In this environment, small states and middle powers, in particular, cannot afford to be passive. They must be reconciled with strategic clarity and act with a real and principled commitment to international law and a determination to protect and strengthen the rules-based global system anchored in the peaceful settlement of disputes.
Perspective is important. The Western world, even considered as a whole, comprises about 11 to 15 percent of the global population. The remaining 85 to 89 percent of humanity lives beyond it.
In a century increasingly defined by multipolarity, the so-called Global North and Global South’s convergent interests in maintaining peace and stability — and a hope beyond — must rise above the complacency and double standards that have long written into the status quo in their spheres of influence.
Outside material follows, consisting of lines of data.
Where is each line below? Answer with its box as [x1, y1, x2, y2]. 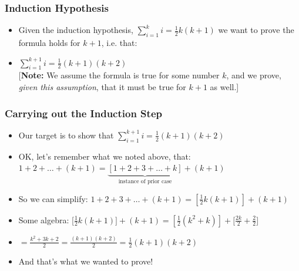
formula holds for [18, 37, 80, 49]
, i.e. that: [101, 37, 137, 49]
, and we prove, [226, 69, 281, 81]
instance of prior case [118, 179, 172, 185]
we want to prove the [218, 24, 294, 36]
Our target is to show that [18, 128, 114, 141]
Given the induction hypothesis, [18, 24, 133, 36]
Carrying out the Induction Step [5, 105, 162, 120]
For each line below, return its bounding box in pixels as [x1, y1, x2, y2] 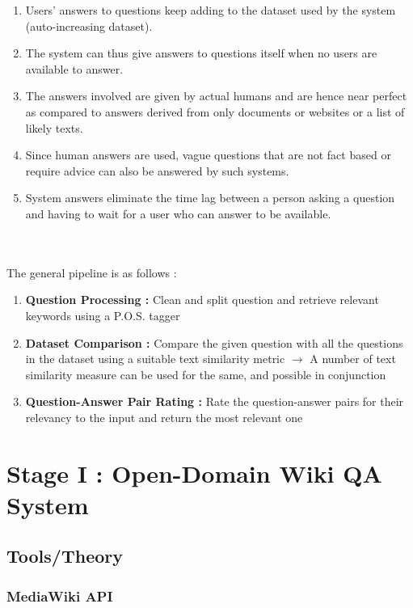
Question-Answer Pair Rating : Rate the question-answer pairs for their [25, 393, 404, 410]
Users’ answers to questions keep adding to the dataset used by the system [25, 2, 396, 18]
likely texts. [25, 119, 83, 136]
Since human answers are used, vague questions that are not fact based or [25, 146, 391, 163]
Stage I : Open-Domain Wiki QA [6, 456, 382, 489]
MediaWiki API [6, 585, 113, 606]
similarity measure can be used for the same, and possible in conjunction [25, 365, 386, 382]
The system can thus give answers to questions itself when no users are [25, 44, 377, 61]
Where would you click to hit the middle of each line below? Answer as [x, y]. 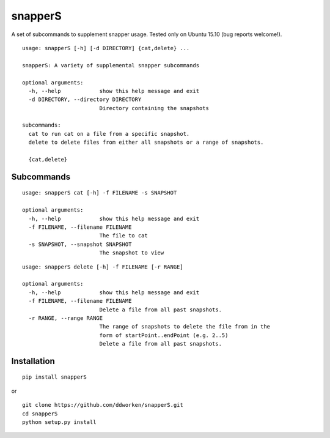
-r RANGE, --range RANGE [66, 318]
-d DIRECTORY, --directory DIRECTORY [85, 100]
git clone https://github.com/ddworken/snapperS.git [103, 405]
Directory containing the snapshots [154, 108]
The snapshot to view [132, 253]
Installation [33, 361]
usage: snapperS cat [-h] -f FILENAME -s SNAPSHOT [100, 193]
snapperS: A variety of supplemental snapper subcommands [111, 65]
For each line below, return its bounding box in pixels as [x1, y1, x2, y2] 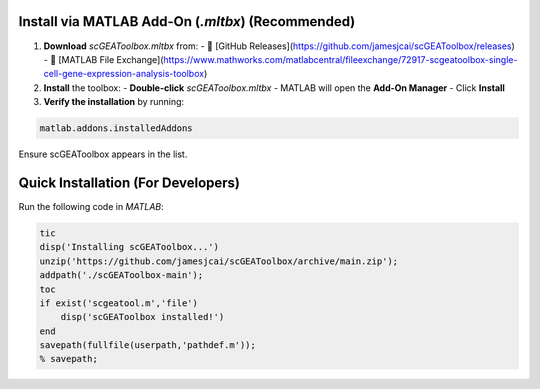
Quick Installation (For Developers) [18, 174, 240, 191]
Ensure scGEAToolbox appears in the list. [18, 148, 188, 160]
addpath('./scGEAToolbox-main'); [39, 270, 204, 281]
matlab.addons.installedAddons [39, 123, 194, 134]
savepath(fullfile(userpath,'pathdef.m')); [39, 340, 257, 351]
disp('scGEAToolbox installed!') [60, 311, 225, 323]
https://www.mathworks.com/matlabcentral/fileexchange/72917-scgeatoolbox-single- [163, 53, 518, 65]
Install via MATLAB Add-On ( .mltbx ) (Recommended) [18, 13, 356, 30]
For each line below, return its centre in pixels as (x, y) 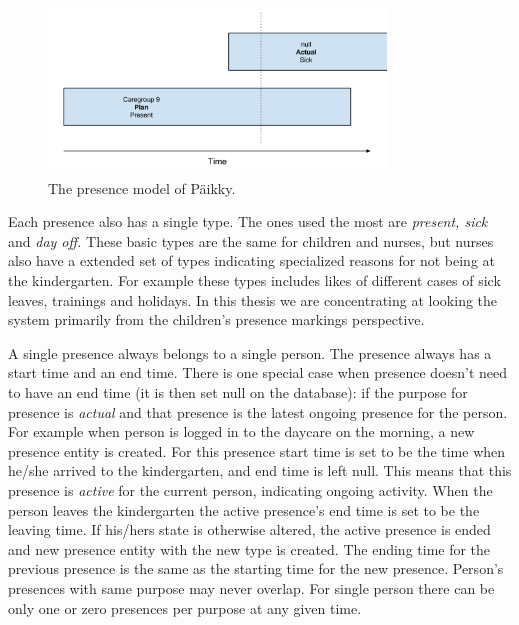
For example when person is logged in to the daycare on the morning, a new (241, 431)
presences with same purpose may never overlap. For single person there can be (251, 587)
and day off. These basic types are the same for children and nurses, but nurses (251, 240)
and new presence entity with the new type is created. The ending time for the (249, 548)
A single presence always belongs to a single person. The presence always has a (250, 352)
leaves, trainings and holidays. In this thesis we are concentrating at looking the (253, 299)
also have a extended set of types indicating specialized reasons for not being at (252, 260)
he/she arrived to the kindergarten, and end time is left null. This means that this (260, 470)
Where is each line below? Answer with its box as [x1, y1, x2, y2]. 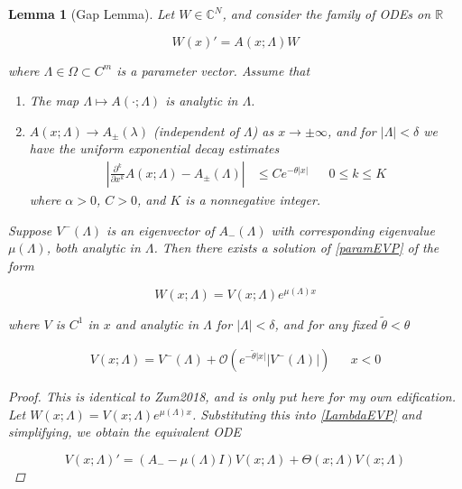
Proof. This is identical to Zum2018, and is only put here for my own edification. [8, 387, 457, 406]
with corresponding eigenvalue [271, 220, 435, 239]
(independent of [153, 121, 239, 140]
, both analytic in [46, 238, 141, 257]
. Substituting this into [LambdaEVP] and [191, 404, 421, 423]
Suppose [8, 220, 52, 239]
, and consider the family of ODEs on [222, 5, 431, 23]
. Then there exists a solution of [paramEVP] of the [153, 238, 439, 257]
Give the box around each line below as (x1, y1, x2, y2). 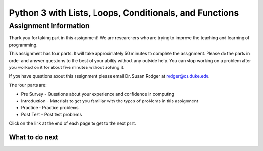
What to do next (9, 133, 58, 141)
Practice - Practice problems (21, 104, 79, 110)
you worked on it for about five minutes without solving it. (9, 64, 125, 70)
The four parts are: (9, 82, 47, 88)
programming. (9, 42, 38, 48)
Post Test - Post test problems (21, 112, 82, 117)
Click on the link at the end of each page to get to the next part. (9, 120, 136, 126)
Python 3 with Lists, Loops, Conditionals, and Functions (9, 7, 239, 18)

True advocacy requires courage—to uphold and apply the law equally and impartially, even when doing so is unpleasant, unpopular, or personally costly. It is a discipline that protects rights not only when they align with powerful interests or with “tribal” and prevailing sentiments, but wherever justice demands it.
The legitimacy and competence of international justice is fundamentally grounded in moral leadership and unwavering loyalty to principle. Supervisors of international organizations, courts and tribunals must embody integrity, impartiality and steadfast dedication to their mandates.
When these moral foundations are shaken or compromised, the consequences are profound and lasting: public trust is shattered, victims experience new injustices, opponents are emboldened, and the quest for justice is dealt a blow. The character and courage of those at the helm are not merely virtues, but the cornerstone on which the entire edifice of international justice stands.
This is our clear call: should we allow the foundations of international law to be eroded by selective justice, passive indifference or the cynical calculus of unprincipled politics – the world will once again slide into the shadows of anarchy and chaos.
We cannot yield to a world order defined by unchecked aggression, the erosion of sovereign borders under predation and the unraveling of hard-won international norms. To acquiesce to such degradation is to legitimize disorder as a governing principle, invite instability, normalize coercion, and accelerate the descent into systemic violence.
Societies worldwide bear the cost in shattered security, broken institutions and immeasurable human suffering.
It is the responsibility of all of us to prevent this backsliding.
By firmly upholding international law, nations around the world do more than protect their futures; They build barriers against the reckless impulses of the aggressor, protecting everyone—including the aggressor—from the dire consequences of uncontrolled conflict.
Indifference is not an option. Willful blindness is complicated.
In standing firm in defense of international law, we are not merely enforcing norms. We are shaping the trajectory of our civilization and honoring humanity’s enduring promise.
The rule of law is one of humanity’s quiet triumphs, a beacon for our gradual rise from unbridled brute force toward greater order, justice, and civilization.
We must never allow the law to remain silent, as it stands as the foremost protector of humanity.
The views expressed in this article are the author’s own and do not reflect the editorial position of Al Jazeera.